What needs to be done: Take nothing but the lines from the one with "الارتفاع : 101.4 سم" through the one with "einloggen und erhalten" in the entries below, both ends kept, and return them exactly with pictures left out.

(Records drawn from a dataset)
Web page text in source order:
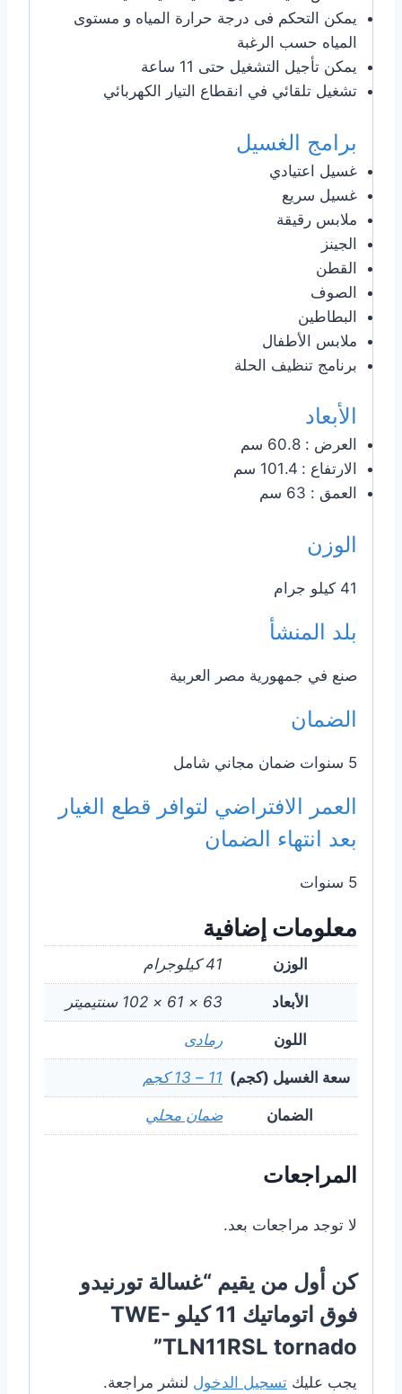
يمكن التحكم فى درجة حرارة المياه و مستوى
المياه حسب الرغبة
يمكن تأجيل التشغيل حتى 11 ساعة
تشغيل تلقائي في انقطاع التيار الكهربائي
برامج الغسيل
غسيل اعتيادي
غسيل سريع
ملابس رقيقة
الجينز
القطن
الصوف
البطاطين
ملابس الأطفال
برنامج تنظيف الحلة
الأبعاد
العرض : 60.8 سم
الارتفاع : 101.4 سم
العمق : 63 سم
الوزن
41 كيلو جرام
بلد المنشأ
صنع في جمهورية مصر العربية
الضمان
5 سنوات ضمان مجاني شامل
العمر الافتراضي لتوافر قطع الغيار
بعد انتهاء الضمان
5 سنوات
معلومات إضافية
الوزن 41 كيلوجرام
الأبعاد 63 × 61 × 102 سنتيميتر
اللون رمادى
سعة الغسيل (كجم) 11 – 13 كجم
الضمان ضمان محلي
المراجعات
لا توجد مراجعات بعد.
كن أول من يقيم “غسالة تورنيدو
فوق اتوماتيك 11 كيلو TWE-
TLN11RSL tornado”
يجب عليك تسجيل الدخول لنشر مراجعة.
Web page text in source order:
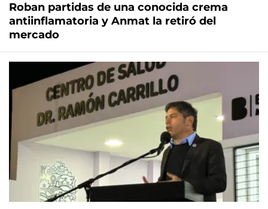
Roban partidas de una conocida crema
antiinflamatoria y Anmat la retiró del
mercado
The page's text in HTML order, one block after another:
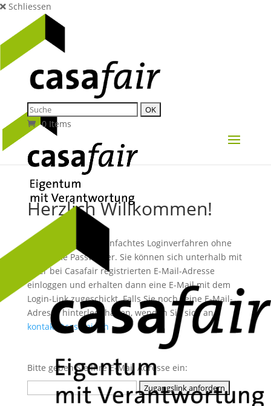
Schliessen
0 Items
Herzlich Willkommen!
Wir nutzen ein vereinfachtes Loginverfahren ohne
mühsame Passwörter. Sie können sich unterhalb mit
Ihrer bei Casafair registrierten E-Mail-Adresse
einloggen und erhalten dann eine E-Mail mit dem
Login-Link zugeschickt. Falls Sie noch keine E-Mail-
Adresse hinterlegt haben, wenden Sie sich an
kontakt@casafair.ch
Bitte geben Sie Ihre E-Mail Adresse ein:
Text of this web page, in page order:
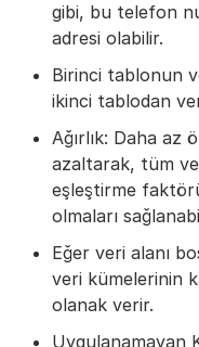
gibi, bu telefon
adresi olabilir.
Birinci tablonun
ikinci tablodan
Ağırlık: Daha az
azaltarak, tüm
eşleştirme
olmaları
Eğer veri alanı
veri kümelerinin
olanak verir.
Uygulanamayan
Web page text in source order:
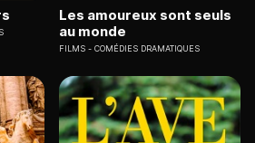
Les amoureux sont seuls
au monde
FILMS COMÉDIES DRAMATIQUES
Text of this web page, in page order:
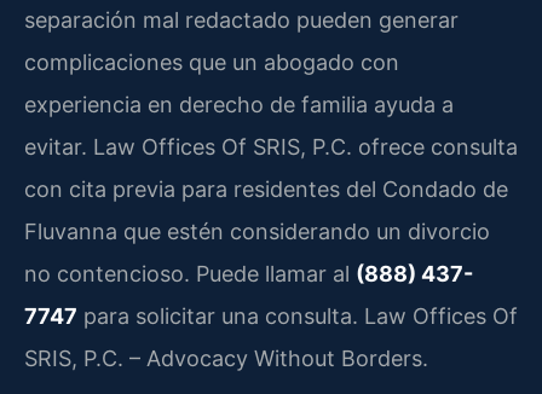
separación mal redactado pueden generar
complicaciones que un abogado con
experiencia en derecho de familia ayuda a
evitar. Law Offices Of SRIS, P.C. ofrece consulta
con cita previa para residentes del Condado de
Fluvanna que estén considerando un divorcio
no contencioso. Puede llamar al (888) 437-
7747 para solicitar una consulta. Law Offices Of
SRIS, P.C. – Advocacy Without Borders.
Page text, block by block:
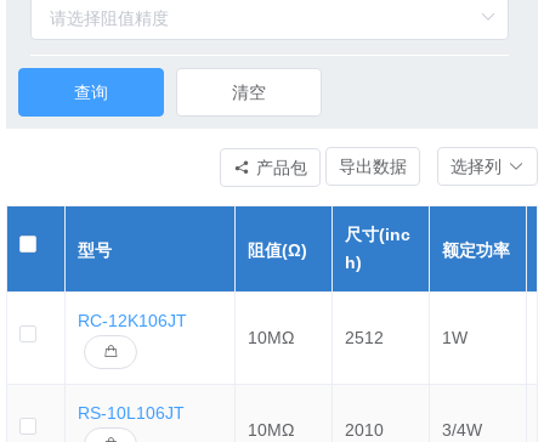
查询 清空
产品包 导出数据 选择列
型号 阻值(Ω)
尺寸(inc
h)
额定功率
RC-12K106JT
10MΩ
2512 1W
RS-10L106JT
10MΩ
2010 3/4W
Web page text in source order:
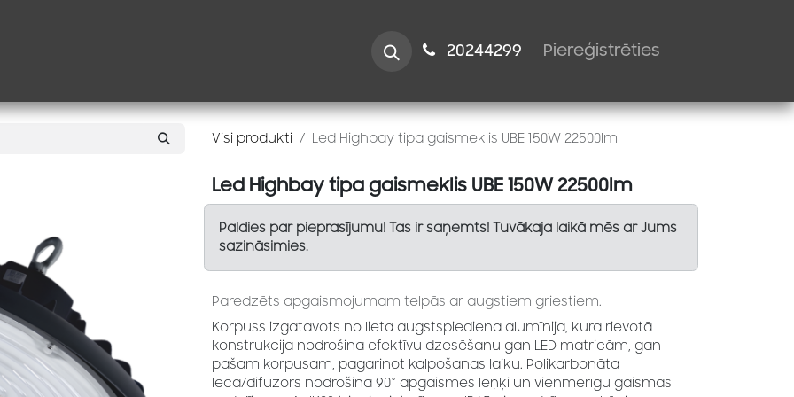
Speciālistiem 2024​​4299 Piereģistrēties
Visi produkti Led Highbay tipa gaismeklis UBE 150W 22500lm
Led Highbay tipa gaismeklis UBE 150W 22500lm
Paldies par pieprasījumu! Tas ir saņemts! Tuvākaja laikā mēs ar Jums
sazināsimies.
Paredzēts apgaismojumam telpās ar augstiem griestiem.
Korpuss izgatavots no lieta augstspiediena alumīnija, kura rievotā
konstrukcija nodrošina efektīvu dzesēšanu gan LED matricām, gan
pašam korpusam, pagarinot kalpošanas laiku. Polikarbonāta
lēca/difuzors nodrošina 90° apgaismes leņķi un vienmērīgu gaismas

Problem solution:
الارتفاع : 101.4 سم
العمق : 63 سم
الوزن
41 كيلو جرام
بلد المنشأ
صنع في جمهورية مصر العربية
الضمان
5 سنوات ضمان مجاني شامل
العمر الافتراضي لتوافر قطع الغيار
بعد انتهاء الضمان
5 سنوات
معلومات إضافية
الوزن 41 كيلوجرام
الأبعاد 63 × 61 × 102 سنتيميتر
اللون رمادى
سعة الغسيل (كجم) 11 – 13 كجم
الضمان ضمان محلي
المراجعات
لا توجد مراجعات بعد.
كن أول من يقيم “غسالة تورنيدو
فوق اتوماتيك 11 كيلو TWE-
TLN11RSL tornado”
يجب عليك تسجيل الدخول لنشر مراجعة.
Web page text in source order:
Roban partidas de una conocida crema
antiinflamatoria y Anmat la retiró del
mercado
The page's text in HTML order, one block after another:
Schliessen
0 Items
Herzlich Willkommen!
Wir nutzen ein vereinfachtes Loginverfahren ohne
mühsame Passwörter. Sie können sich unterhalb mit
Ihrer bei Casafair registrierten E-Mail-Adresse
einloggen und erhalten dann eine E-Mail mit dem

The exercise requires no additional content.